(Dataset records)
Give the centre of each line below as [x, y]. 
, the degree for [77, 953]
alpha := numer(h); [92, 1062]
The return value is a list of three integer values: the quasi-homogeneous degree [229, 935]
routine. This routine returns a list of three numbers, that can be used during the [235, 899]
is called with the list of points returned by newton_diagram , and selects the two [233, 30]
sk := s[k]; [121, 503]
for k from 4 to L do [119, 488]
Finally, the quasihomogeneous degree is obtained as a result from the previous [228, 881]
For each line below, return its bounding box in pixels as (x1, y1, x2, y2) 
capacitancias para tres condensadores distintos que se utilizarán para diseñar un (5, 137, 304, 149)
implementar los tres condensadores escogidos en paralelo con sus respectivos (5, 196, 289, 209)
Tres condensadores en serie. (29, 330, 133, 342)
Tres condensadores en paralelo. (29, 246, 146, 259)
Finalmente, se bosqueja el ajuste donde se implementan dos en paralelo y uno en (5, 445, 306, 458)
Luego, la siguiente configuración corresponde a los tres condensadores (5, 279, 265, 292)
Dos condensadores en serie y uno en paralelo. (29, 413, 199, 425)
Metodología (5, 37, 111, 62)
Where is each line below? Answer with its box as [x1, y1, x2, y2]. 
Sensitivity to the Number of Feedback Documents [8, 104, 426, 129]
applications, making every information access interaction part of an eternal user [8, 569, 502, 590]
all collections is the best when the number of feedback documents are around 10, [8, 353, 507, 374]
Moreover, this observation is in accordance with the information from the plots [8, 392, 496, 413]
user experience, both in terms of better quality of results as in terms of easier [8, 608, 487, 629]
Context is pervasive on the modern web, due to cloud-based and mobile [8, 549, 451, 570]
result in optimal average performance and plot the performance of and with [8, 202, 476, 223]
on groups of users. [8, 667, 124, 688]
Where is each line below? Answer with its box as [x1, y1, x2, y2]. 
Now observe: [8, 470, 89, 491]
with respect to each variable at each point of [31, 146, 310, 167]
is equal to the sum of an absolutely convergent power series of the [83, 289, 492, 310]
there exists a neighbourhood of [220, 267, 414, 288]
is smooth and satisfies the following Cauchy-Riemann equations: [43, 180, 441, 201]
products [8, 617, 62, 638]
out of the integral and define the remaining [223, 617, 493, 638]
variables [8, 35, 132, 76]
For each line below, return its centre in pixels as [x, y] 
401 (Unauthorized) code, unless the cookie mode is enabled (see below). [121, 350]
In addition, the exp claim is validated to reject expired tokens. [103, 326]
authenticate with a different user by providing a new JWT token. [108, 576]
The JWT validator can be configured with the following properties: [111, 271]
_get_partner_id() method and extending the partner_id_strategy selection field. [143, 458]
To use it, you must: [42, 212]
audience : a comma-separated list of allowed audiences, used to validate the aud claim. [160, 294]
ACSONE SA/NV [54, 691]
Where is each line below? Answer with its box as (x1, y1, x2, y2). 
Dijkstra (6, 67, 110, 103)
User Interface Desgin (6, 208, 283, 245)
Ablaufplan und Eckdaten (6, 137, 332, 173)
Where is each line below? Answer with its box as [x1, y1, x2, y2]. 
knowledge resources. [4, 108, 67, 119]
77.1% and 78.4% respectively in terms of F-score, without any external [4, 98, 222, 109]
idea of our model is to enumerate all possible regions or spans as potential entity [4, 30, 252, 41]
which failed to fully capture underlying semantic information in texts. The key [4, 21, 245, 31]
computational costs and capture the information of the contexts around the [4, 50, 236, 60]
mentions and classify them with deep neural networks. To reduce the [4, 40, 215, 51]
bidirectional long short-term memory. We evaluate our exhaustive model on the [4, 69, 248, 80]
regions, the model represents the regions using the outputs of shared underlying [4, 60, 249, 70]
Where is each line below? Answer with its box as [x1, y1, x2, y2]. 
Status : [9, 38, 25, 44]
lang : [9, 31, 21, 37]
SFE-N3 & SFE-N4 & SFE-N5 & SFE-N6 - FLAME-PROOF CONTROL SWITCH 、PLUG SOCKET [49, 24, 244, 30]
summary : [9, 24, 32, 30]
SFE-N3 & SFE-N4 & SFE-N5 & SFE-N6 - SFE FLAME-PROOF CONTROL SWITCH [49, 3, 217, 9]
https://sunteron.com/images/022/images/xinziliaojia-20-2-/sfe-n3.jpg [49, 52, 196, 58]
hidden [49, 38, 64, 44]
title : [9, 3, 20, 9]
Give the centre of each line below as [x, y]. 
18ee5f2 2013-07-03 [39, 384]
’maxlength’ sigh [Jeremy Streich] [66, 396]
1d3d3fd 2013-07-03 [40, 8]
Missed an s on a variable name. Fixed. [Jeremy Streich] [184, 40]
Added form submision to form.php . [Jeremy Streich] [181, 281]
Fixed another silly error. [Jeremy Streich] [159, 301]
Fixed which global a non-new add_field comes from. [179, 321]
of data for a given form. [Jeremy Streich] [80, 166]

■ TASK BRIEF
An exact copy of the lines above, from the one containing "for [77, 953]" down to the one containing "routine. This routine" and including both, is the whole answer; retype it and nothing else.

■ RESPONSE
, the degree for [77, 953]
alpha := numer(h); [92, 1062]
The return value is a list of three integer values: the quasi-homogeneous degree [229, 935]
routine. This routine returns a list of three numbers, that can be used during the [235, 899]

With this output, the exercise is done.